De grootste gemene deler, ggd. Wat het is en hoe het te berekenen.
- Opmerking: Het ontbinden in priemfactoren van een getal: de priemgetallen vinden die zich vermenigvuldigen om dat getal te maken.
- Stel dat wanneer het getal "t" het getal "a" deelt, de rest nul is.
- Als we kijken naar de ontbinding in priemfactoren van "a" en "t", vinden we dat:
- 1) alle priemfactoren van "t" zijn ook priemfactoren van "a" en
- and
- 2) de exponenten van de priemfactoren van "t" zijn gelijk aan of kleiner dan de exponenten van de priemfactoren van "a" (zie de * opmerking hieronder)
- Het getal 12 is bijvoorbeeld een deler van het getal 60:
- 12 = 2 × 2 × 3 = 22 × 3
- 60 = 2 × 2 × 3 × 5 = 22 × 3 × 5
- * Opmerking: 23 = 2 × 2 × 2 = 8. We zeggen 2 tot de derde macht. In dit voorbeeld is 3 de exponent en 2 het grondtal. De exponent geeft aan hoe vaak het grondtal met zichzelf wordt vermenigvuldigd. 23 is het vermogen en 8 is de waarde van het vermogen.
- Als het getal "t" een gemene deler is van de getallen "a" en "b", dan:
- 1) "t" heeft alleen de priemfactoren die ook ingrijpen in de priemontbinding van "a" en "b".
- and
- 2) elke priemfactor van "t" heeft de kleinste exponenten ten opzichte van de priemfactoren van de getallen "a" en "b".
- Het getal 12 is bijvoorbeeld de gemene deler van de getallen 48 en 360. Hieronder vindt u hun ontbinding in priemfactoren:
- 12 = 22 × 3
- 48 = 24 × 3
- 360 = 23 × 32 × 5
- Je ziet dat het getal 12 alleen de priemfactoren heeft die ook voorkomen bij het ontbinden in priemfactoren van de getallen 48 en 360.

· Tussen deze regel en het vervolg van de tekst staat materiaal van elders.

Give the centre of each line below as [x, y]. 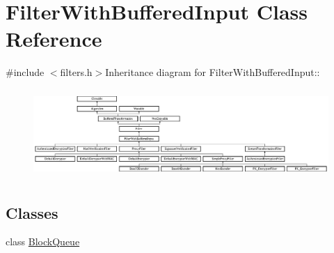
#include [25, 72]
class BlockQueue [43, 242]
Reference [54, 39]
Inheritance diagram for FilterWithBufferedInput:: [213, 72]
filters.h [76, 72]
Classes [32, 212]
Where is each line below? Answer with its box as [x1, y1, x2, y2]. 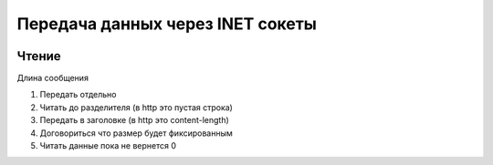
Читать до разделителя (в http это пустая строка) [39, 101, 233, 113]
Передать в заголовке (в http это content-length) [39, 115, 230, 126]
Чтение [16, 48, 61, 64]
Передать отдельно [39, 89, 118, 100]
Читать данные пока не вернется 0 [39, 140, 177, 151]
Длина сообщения [16, 73, 89, 84]
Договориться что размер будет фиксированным [39, 128, 233, 139]
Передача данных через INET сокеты [16, 14, 317, 34]
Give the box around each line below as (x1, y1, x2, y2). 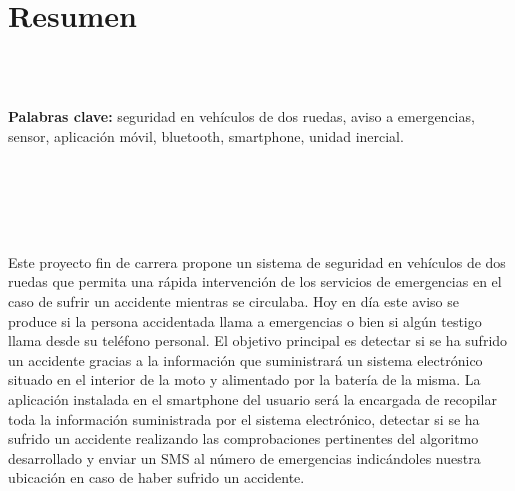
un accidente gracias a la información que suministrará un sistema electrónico (8, 349, 483, 370)
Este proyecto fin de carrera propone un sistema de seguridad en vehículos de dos (8, 251, 506, 272)
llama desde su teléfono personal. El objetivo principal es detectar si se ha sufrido (8, 330, 508, 351)
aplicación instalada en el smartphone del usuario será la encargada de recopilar (8, 389, 497, 410)
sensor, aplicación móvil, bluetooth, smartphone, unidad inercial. (8, 125, 404, 146)
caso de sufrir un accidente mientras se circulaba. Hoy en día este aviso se (8, 291, 459, 312)
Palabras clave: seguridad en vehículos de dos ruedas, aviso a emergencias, (8, 106, 475, 127)
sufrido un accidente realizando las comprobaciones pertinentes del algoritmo (8, 428, 479, 449)

- Je kunt hierboven zien dat de getallen 48 en 360 verschillende gemeenschappelijke delers hebben: 2, 3, 4, 6, 8, 12, 24. Hiervan is 24 de grootste gemene deler (ggd) van 48 en 360.
- 24 = 2 × 2 × 2 × 3 = 23 × 3
- 48 = 24 × 3
- 360 = 23 × 32 × 5
- 24, de grootste gemene deler van de getallen 48 en 360, wordt berekend als het product van alle gemeenschappelijke priemfactoren van de twee getallen, genomen door de kleinste exponenten (de kleinste machten).
- Als twee getallen "a" en "b" geen andere gemene deler dan 1 hebben, ggd (a, b) = 1, dan worden de getallen "a" en "b" relatief priemgetal genoemd.
- Als "a" en "b" geen relatief priemgetal zijn, dan is elke gemene deler van "a" en "b" een deler van de grootste gemene deler van "a" en "b".
- Laten we een voorbeeld bekijken voor het berekenen van de grootste gemene deler, ggd, van de volgende getallen:
- 1.260 = 22 × 32
- 3.024 = 24 × 32 × 7
- 5.544 = 23 × 32 × 7 × 11
- ggd (1.260, 3.024, 5.544) = 22 × 32 = 252
- En nog een voorbeeld:
- 900 = 22 × 32 × 52
- 270 = 2 × 33 × 5
- 210 = 2 × 3 × 5 × 7
- ggd (900, 270, 210) = 2 × 3 × 5 = 30
- En nog een voorbeeld:
- 90 = 2 × 32 × 5
- 27 = 33
- 22 = 2 × 11
- ggd (90, 27, 22) = 1 - De drie getallen hebben geen priemfactoren gemeen, ze zijn relatief priemgetallen.